You liked being able to see how many songs (rows) were on each record. However, you don't want to have to use the `albumid` value to look up the name of each album. Therefore, you decide to use an `INNER JOIN` to combine rows from the `tracks` and the `albums` table. 

```
SELECT column_name(s)
FROM tableA
  INNER JOIN tableB 
          ON tableA.column = tableB.column;
```

- `SELECT` the `title` and `COUNT(trackid)` aliased as `No_Songs`. Also `SELECT` the `albumid` field from the `tracks` table (using dot notation).
- `FROM` the `tracks` table, use an `INNER JOIN` to join the `albums` and `tracks` tables. (*Hint: look at the schema above to see which column to join them on.) 
- `GROUP BY` the `albumid` field from the `tracks` table (use dot notation)
- Use `ORDER BY` to sort the results by the `No_Songs` alias in descending order
- Limit your results to just the first five rows

In [None]:
# INNER JOIN the `tracks` and `albums` tables
df = 

# Print your results
df

# Customers

Now you decide to move on and learn more about the company's finances. You know the company has customers all across the world so you decide to query a list of the countries where they live in. 

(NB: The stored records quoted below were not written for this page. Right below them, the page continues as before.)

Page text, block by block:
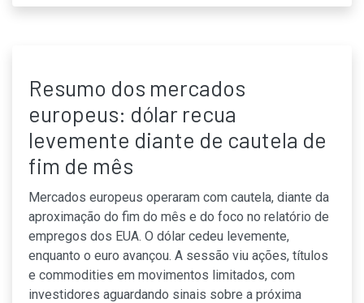
Resumo dos mercados
europeus: dólar recua
levemente diante de cautela de
fim de mês
Mercados europeus operaram com cautela, diante da
aproximação do fim do mês e do foco no relatório de
empregos dos EUA. O dólar cedeu levemente,
enquanto o euro avançou. A sessão viu ações, títulos
e commodities em movimentos limitados, com
investidores aguardando sinais sobre a próxima
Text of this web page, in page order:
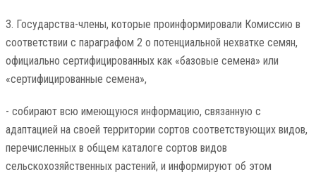
3. Государства-члены, которые проинформировали Комиссию в
соответствии с параграфом 2 о потенциальной нехватке семян,
официально сертифицированных как «базовые семена» или
«сертифицированные семена»,
- собирают всю имеющуюся информацию, связанную с
адаптацией на своей территории сортов соответствующих видов,
перечисленных в общем каталоге сортов видов
сельскохозяйственных растений, и информируют об этом
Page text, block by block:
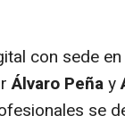
con sede
Álvaro Peñay
se
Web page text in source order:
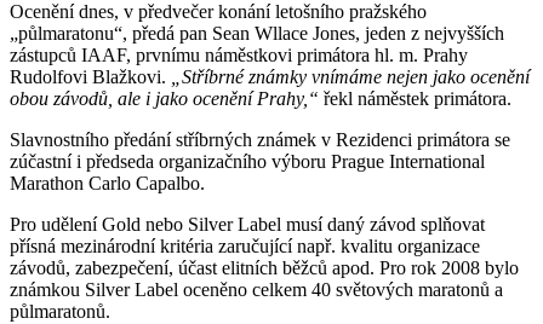
Ocenění dnes, v předvečer konání letošního pražského
„půlmaratonu“, předá pan Sean Wllace Jones, jeden z nejvyšších
zástupců IAAF, prvnímu náměstkovi primátora hl. m. Prahy
Rudolfovi Blažkovi. „Stříbrné známky vnímáme nejen jako ocenění
obou závodů, ale i jako ocenění Prahy,“ řekl náměstek primátora.
Slavnostního předání stříbrných známek v Rezidenci primátora se
zúčastní i předseda organizačního výboru Prague International
Marathon Carlo Capalbo.
Pro udělení Gold nebo Silver Label musí daný závod splňovat
přísná mezinárodní kritéria zaručující např. kvalitu organizace
závodů, zabezpečení, účast elitních běžců apod. Pro rok 2008 bylo
známkou Silver Label oceněno celkem 40 světových maratonů a
půlmaratonů.

The `invoices` table contains information about the countries the store's customers live in. Start your query by using `SELECT DISTINCT` to find the unique values in the `billingcountries` column. Then use `ORDER BY` to sort your results alphabetically by `billingcountry`.

In [None]:
# Query a list of where the customers live


## International Customers

One of the ideas you're thinking of pitching to the company is an email marketing campaign to customers living outside of the United States. To query your email list:
- `SELECT` the `firstname`, `lastname`, `country`, and `email` fields from the `customers` table.
- Use a `WHERE` clause to exclude customers living in the United States
- Use `ORDER BY` to sort your results by the `country` column in ascending order

In [None]:
# Query email addresses for customers outside the USA


## Customers Per Country

Hmm, that's a lot of different countries to try to target. Instead, you decide to find out which of those countries have the largest number of customers using the database's `invoices` table.

In [None]:
# Find the countries with the largest number of customers


## Total Sales

The number of customers is important but you are starting to think that finding out which countries have the highest total sales might be a better strategy. *Hint: instead of COUNT, you will need to use a different aggregate function*

In [None]:
# Find the countries with the highest sales


## Email Provider

Finally, you noticed a few customers still had an `aol.com` email address, so you are not sure how up-to-date the email addresses are in the company's database. For this final exercise, query the `customers` table to find only those customers with a `gmail.com` address.

In [None]:
# Query for only Gmail addresses


Even though you didn't modify any of the company's data, it is always good practice to commit and close your database connection every time!

In [None]:
# Commit any changes
conn.commit()

In [None]:
# Close the database connection
conn.close()

Before submitting this assignment on Canvas, please be sure to run `Kernel` &mdash; `Restart & Run All`!